BEGIN Data for the task

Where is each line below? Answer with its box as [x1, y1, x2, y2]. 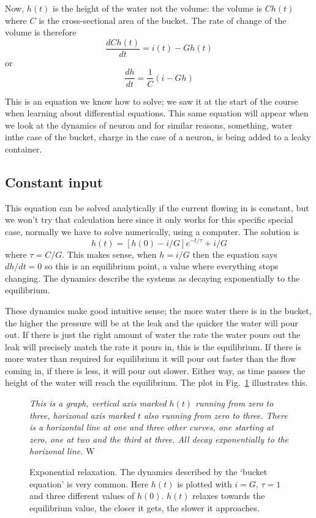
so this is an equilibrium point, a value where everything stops [45, 260, 279, 272]
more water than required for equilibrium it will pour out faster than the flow [5, 352, 296, 365]
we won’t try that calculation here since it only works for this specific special [5, 213, 293, 226]
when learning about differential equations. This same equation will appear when [5, 107, 309, 119]
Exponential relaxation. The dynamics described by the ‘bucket [29, 465, 268, 478]
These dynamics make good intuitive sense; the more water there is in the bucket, [5, 304, 312, 317]
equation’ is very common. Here [29, 477, 149, 490]
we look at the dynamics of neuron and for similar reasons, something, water [5, 118, 293, 131]
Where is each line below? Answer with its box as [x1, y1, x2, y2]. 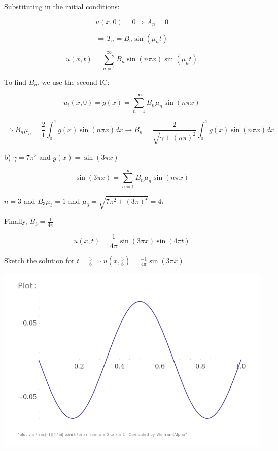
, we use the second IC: [37, 76, 110, 87]
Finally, [4, 216, 27, 227]
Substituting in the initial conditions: [4, 1, 120, 11]
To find [4, 76, 26, 87]
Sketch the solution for [4, 255, 75, 266]
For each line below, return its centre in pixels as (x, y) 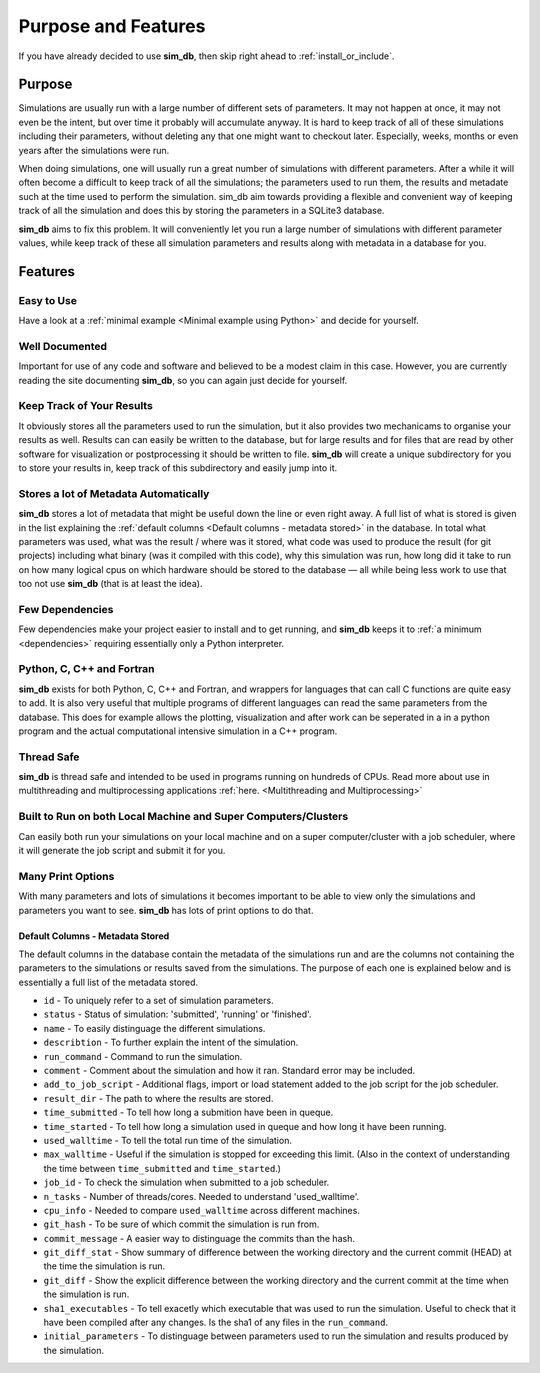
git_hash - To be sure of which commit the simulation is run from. (181, 1224)
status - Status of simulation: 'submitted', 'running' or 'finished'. (177, 1014)
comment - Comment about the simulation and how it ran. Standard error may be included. (229, 1071)
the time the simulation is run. (104, 1266)
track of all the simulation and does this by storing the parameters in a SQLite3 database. (201, 211)
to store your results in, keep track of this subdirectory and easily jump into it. (178, 467)
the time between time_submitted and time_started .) (162, 1168)
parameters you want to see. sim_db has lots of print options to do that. (166, 910)

END Data for the task

#### Work instruction:
Precisely the line with "to store your" and the lines after it, up to the last line of the entries above, are to be reproduced, and nothing more.

#### Response to the exercise:
to store your results in, keep track of this subdirectory and easily jump into it. (178, 467)
the time between time_submitted and time_started .) (162, 1168)
parameters you want to see. sim_db has lots of print options to do that. (166, 910)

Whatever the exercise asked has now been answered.